The High Court of Kenya, in the recent case of Mathew Ashers Ochieng –vs- Kenya Oil Company Limited & Kobil Petroleum Limited (civil case No. 377 of 2007) has held that descriptive expressions or slogans such as “PROUDLY KENYAN”, which are widely used and familiar within the public domain, should not be registrable as trade marks. John and Andrew summarise their thoughts in a considered article (click here) as follows:
(1) The fact that descriptive words, expressions, slogans etc are not registrable as trade marks in Kenya.
(2) That the protection afforded by trade marks registration in Kenya is class specific.
(3) The mere fact that a person has registered any descriptive words, slogans, expressions or common name, etc. as a trade mark cannot entitle him any legal protection of a right acquired through the inept and inattentive action of the registering authority and no property right can be acquired through the laxity and negligence of public officers to adhere to their legal mandate by allowing the registration of unregistrable trade marks.
(4) Local firms should not invoke their roots to edge out foreign and local competitors by registering trade marks that are not distinctive, but are merely slogans aimed at boosting their sales and inspiring customer loyalty, patriotism etc on the basis of their Kenyan identity.
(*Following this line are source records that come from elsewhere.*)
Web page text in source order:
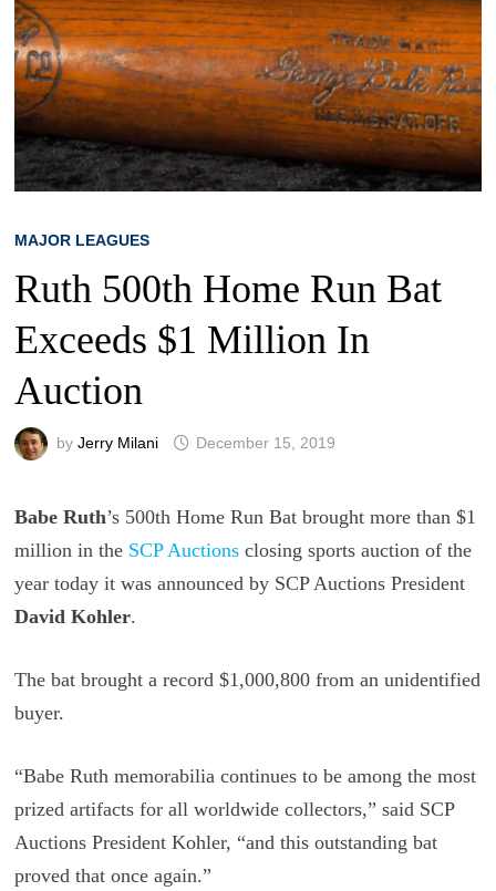
MAJOR LEAGUES
Ruth 500th Home Run Bat
Exceeds $1 Million In
Auction
by Jerry Milani December 15, 2019
Babe Ruth’s 500th Home Run Bat brought more than $1
million in the SCP Auctionsclosing sports auction of the
year today it was announced by SCP Auctions President
David Kohler.
The bat brought a record $1,000,800 from an unidentified
buyer.
“Babe Ruth memorabilia continues to be among the most
prized artifacts for all worldwide collectors,” said SCP
Auctions President Kohler, “and this outstanding bat
proved that once again.”
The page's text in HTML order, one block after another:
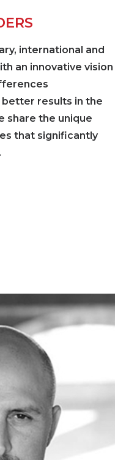
international and
an innovative vision
results in the
share the unique
that significantly
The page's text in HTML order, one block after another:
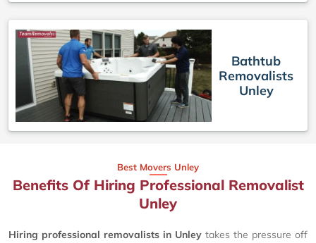
Bathtub
Removalists
Unley
Best Movers Unley
Benefits Of Hiring Professional Removalist
Unley
Hiring professional removalists in Unley takes the pressure off
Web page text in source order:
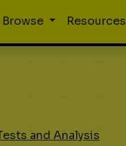
Browse Resources
and Analysis
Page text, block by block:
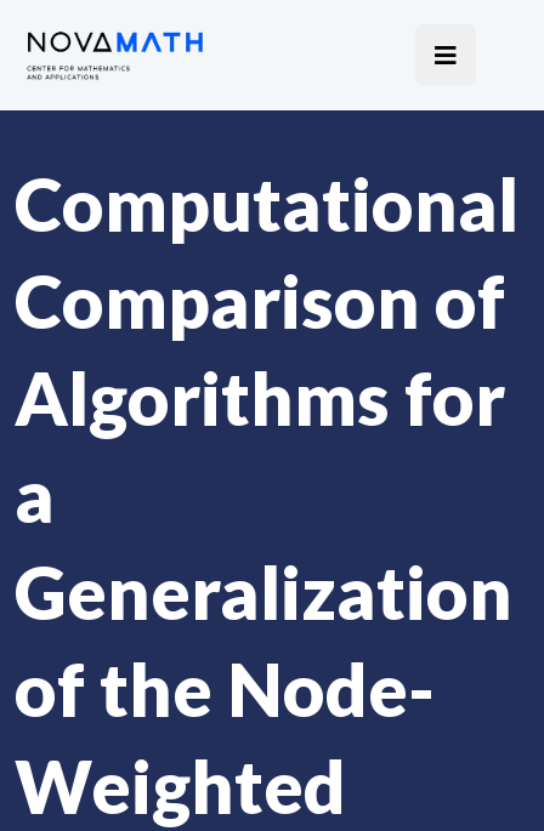
Computational
Comparison of
Algorithms for
a
Generalization
of the Node-
Weighted
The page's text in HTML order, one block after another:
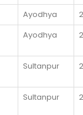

Therefore both local and foreign firm can successfully challenge such wrongfully registered trade marks in the event that they are threatened with any such misconceived trade mark infringement action.
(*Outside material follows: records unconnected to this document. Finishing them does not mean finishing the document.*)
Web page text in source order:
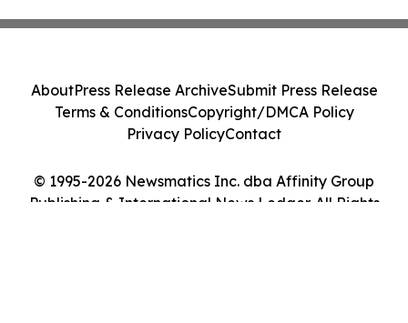
© 1995-2026 Newsmatics Inc. dba Affinity Group
Publishing & International News Ledger. All Rights
AboutPress Release ArchiveSubmit Press Release
Terms & ConditionsCopyright/DMCA Policy
Privacy PolicyContact
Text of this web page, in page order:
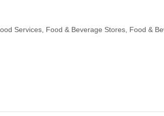
Services, Food & Beverage Stores, Food &
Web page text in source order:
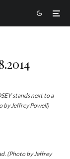
stands next to a
by Jeffrey Powell)
(Photo by Jeffrey
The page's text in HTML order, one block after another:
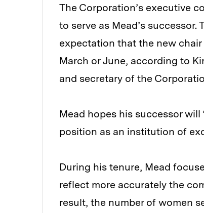
The Corporation’s executive
to serve as Mead’s
expectation that the new
March or June, according to
and secretary of the
Mead hopes his successor
position as an institution of
During his tenure, Mead
reflect more accurately the
result, the number of women
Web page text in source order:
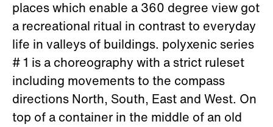
places which enable a 360 degree view got
a recreational ritual in contrast to everyday
life in valleys of buildings. polyxenic series
# 1 is a choreography with a strict ruleset
including movements to the compass
directions North, South, East and West. On
top of a container in the middle of an old
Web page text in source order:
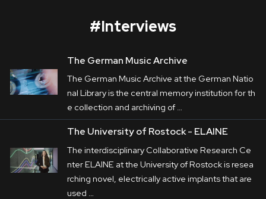
Corporate
Postproduction
Production / Services
About
The German Music Archive
The German Music Archive at the German
National Library is the central memory
institution for the collection and archiving of
music. In this corporate movie,
LUMALENSCAPE portrays the approach and
#Interviews
The German Music Archive
The German Music Archive at the German Natio
nal Library is the central memory institution for th
e collection and archiving of …
The University of Rostock - ELAINE
The interdisciplinary Collaborative Research Ce
nter ELAINE at the University of Rostock is resea
rching novel, electrically active implants that are
used …
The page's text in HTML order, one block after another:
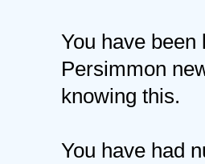
You have
Persimmon
knowing this.
You have had
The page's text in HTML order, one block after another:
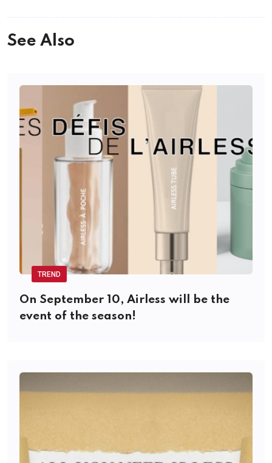
See Also
TREND
On September 10, Airless will be the
event of the season!
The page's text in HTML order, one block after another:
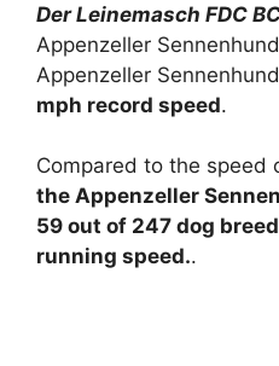
Der Leinemasch FDC
Appenzeller
Appenzeller
mph record speed.
Compared to the speed
the Appenzeller
59 out of 247 dog
running speed..
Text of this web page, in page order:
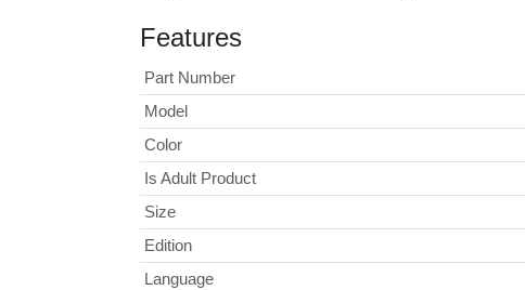
Features
Part Number
Model
Color
Is Adult Product
Size
Edition
Language
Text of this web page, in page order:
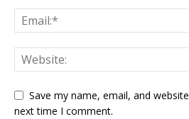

Further, any such act of purporting to register such marks can be deemed to constitute restrictive trade practices under the recently gazetted Competition Act, 2009.
1 comments:
Write comments"PROUDLY KENYAN"
ReplyThis is definitely descriptive and arguably generic. Therefore, not registrable. There may be a second bite to it if one can prove secondary meaning with descriptive terms.
The Court was right - this is a slogan that can be used by every person(s) in Kenya even for state branding, and this should not be monopolised by one person (that's the principle behind TMs).
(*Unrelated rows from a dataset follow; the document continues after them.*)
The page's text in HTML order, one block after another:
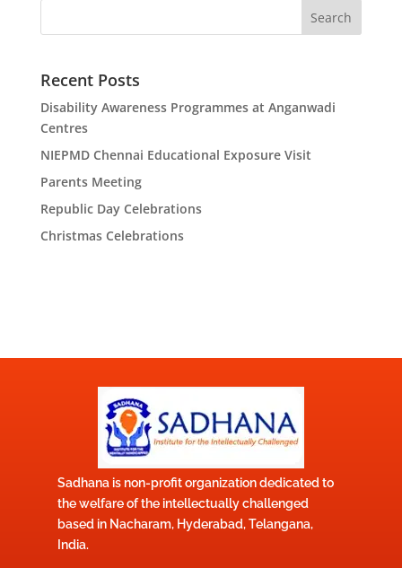
Search
Recent Posts
Disability Awareness Programmes at Anganwadi
Centres
NIEPMD Chennai Educational Exposure Visit
Parents Meeting
Republic Day Celebrations
Christmas Celebrations
Sadhana is non-profit organization dedicated to
the welfare of the intellectually challenged
based in Nacharam, Hyderabad, Telangana,
India.
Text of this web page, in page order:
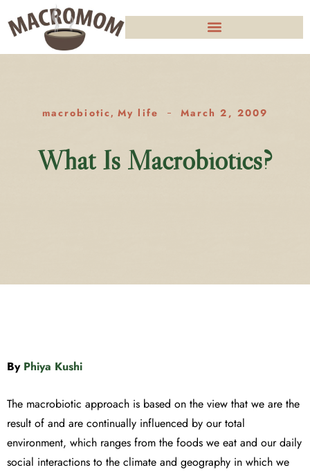
macrobiotic,My life March 2, 2009
What Is Macrobiotics?
By Phiya Kushi
The macrobiotic approach is based on the view that we are the
result of and are continually influenced by our total
environment, which ranges from the foods we eat and our daily
social interactions to the climate and geography in which we
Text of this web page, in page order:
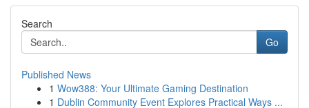
Search
Go
Published News
1 Wow388: Your Ultimate Gaming Destination
1 Dublin Community Event Explores Practical Ways ...
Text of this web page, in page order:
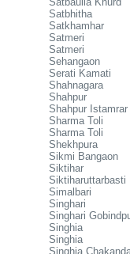
Satbhitha
Satkhamhar
Satmeri
Satmeri
Sehangaon
Serati Kamati
Shahnagara
Shahpur
Shahpur Istamrar
Sharma Toli
Sharma Toli
Shekhpura
Sikmi Bangaon
Siktihar
Siktiharuttarbasti
Simalbari
Singhari
Singhari
Singhia
Singhia
Singhia
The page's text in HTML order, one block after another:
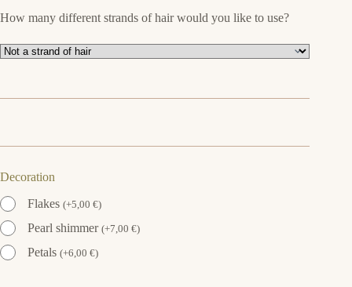
How many different strands of hair would you like to use?
Decoration
Flakes (+5,00 €)
Pearl shimmer (+7,00 €)
Petals (+6,00 €)
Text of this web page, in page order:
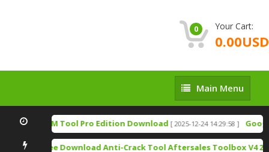
0 Your Cart:
0.00USD
Main
Menu
Main Menu
TSM Tool Pro Edition Download [ 2025-12-24 14:29:58 ]
Free Download Anti-Crack Tool Aftersales Toolbox V4
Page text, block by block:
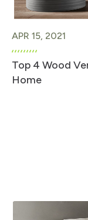
APR 15, 2021
Top 4 Wood
Home
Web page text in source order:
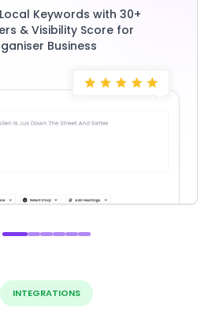
Keywords with 30+
& Visibility Score for
Business
INTEGRATIONS
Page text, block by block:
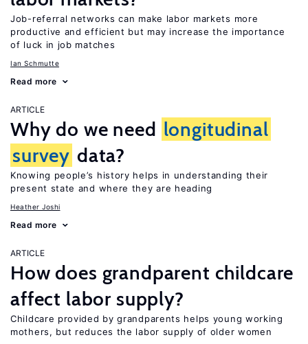
Job-referral networks can make labor markets more
productive and efficient but may increase the importance
of luck in job matches
Ian Schmutte
Read more
ARTICLE
Why do we need longitudinal
survey data?
Knowing people’s history helps in understanding their
present state and where they are heading
Heather Joshi
Read more
ARTICLE
How does grandparent childcare
affect labor supply?
Childcare provided by grandparents helps young working
mothers, but reduces the labor supply of older women
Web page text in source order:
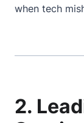
when tech
2.
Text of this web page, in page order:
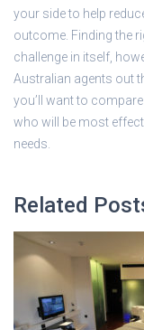
your side to help
outcome. Finding the
challenge in itself,
Australian agents out
you’ll want to
who will be most
needs.
Related
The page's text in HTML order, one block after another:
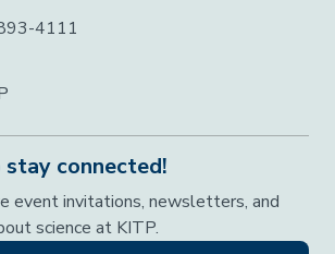
4111
connected!
event invitations, newsletters, and
science at KITP.
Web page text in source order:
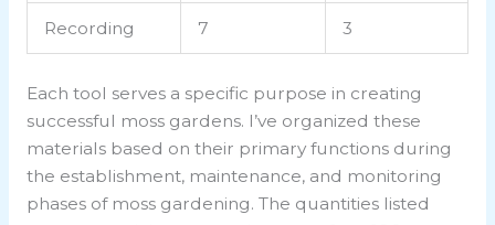
Recording 7 3
Each tool serves a specific purpose in creating
successful moss gardens. I’ve organized these
materials based on their primary functions during
the establishment, maintenance, and monitoring
phases of moss gardening. The quantities listed
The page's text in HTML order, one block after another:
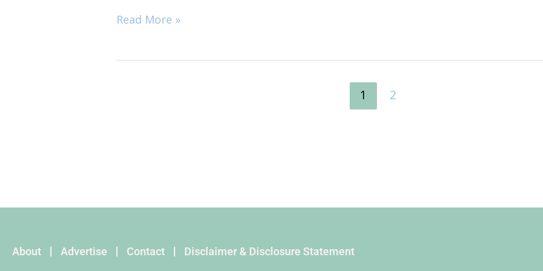
Read More »
1 2
About Advertise Contact Disclaimer & Disclosure Statement
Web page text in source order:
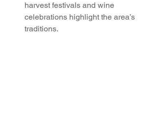
harvest festivals and wine
celebrations highlight the area’s
traditions.
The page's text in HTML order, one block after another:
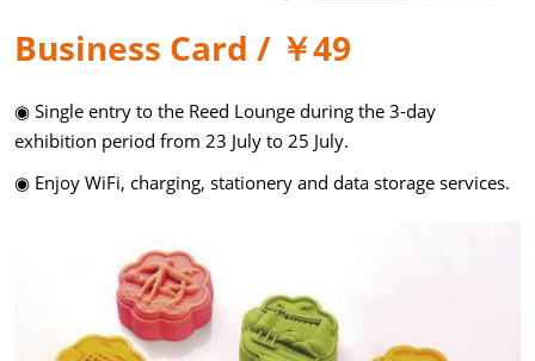
Business Card / ￥49
◉ Single entry to the Reed Lounge during the 3-day
exhibition period from 23 July to 25 July.
◉ Enjoy WiFi, charging, stationery and data storage services.
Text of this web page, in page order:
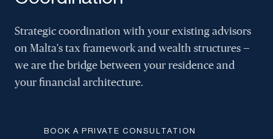
Strategic coordination with your existing advisors
on Malta's tax framework and wealth structures —
we are the bridge between your residence and
your financial architecture.
BOOK A PRIVATE CONSULTATION
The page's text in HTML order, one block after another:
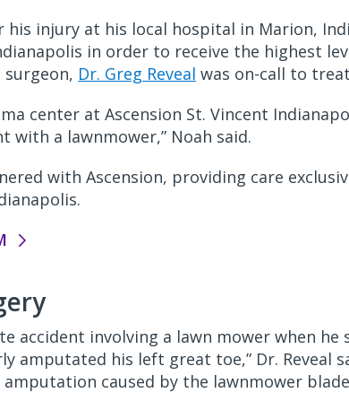
his injury at his local hospital in Marion,
in order to receive the highest
Dr. Greg Reveal was on-call to
center at Ascension St. Vincent
with a lawnmower,” Noah said.
with Ascension, providing care
accident involving a lawn mower when
amputated his left great toe,” Dr. Reveal
caused by the lawnmower
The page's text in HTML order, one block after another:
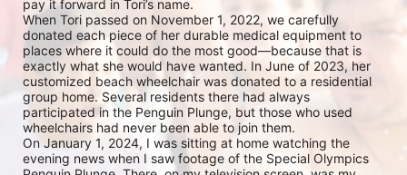
pay it forward in Tori’s name.
When Tori passed on November 1, 2022, we carefully
donated each piece of her durable medical equipment to
places where it could do the most good—because that is
exactly what she would have wanted. In June of 2023, her
customized beach wheelchair was donated to a residential
group home. Several residents there had always
participated in the Penguin Plunge, but those who used
wheelchairs had never been able to join them.
On January 1, 2024, I was sitting at home watching the
evening news when I saw footage of the Special Olympics
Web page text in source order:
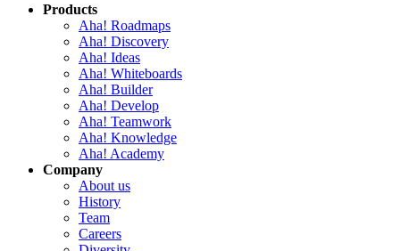
Products
Aha! Roadmaps
Aha! Discovery
Aha! Ideas
Aha! Whiteboards
Aha! Builder
Aha! Develop
Aha! Teamwork
Aha! Knowledge
Aha! Academy
Company
About us
History
Team
Careers
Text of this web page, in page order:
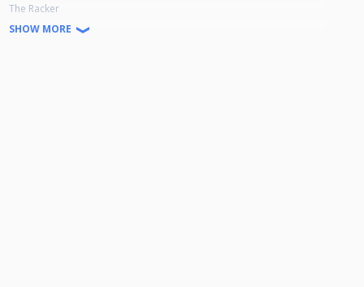
The Racker
💷PRIZE FUND💷
SHOW MORE

How the Kenyan IPO allowed this on the register is a discussion for another day since this may well happen in any other IP office in the continent.
The closest way this might be used is as a GI. Though it will struggle to be recognised as such since other producers may need to use such slogan as well.
Everything depends on national laws and ultimately, the final say lies with the Court and it held correctly.
It is also good to see that anti-competitive measures are in place in Kenya to control IP.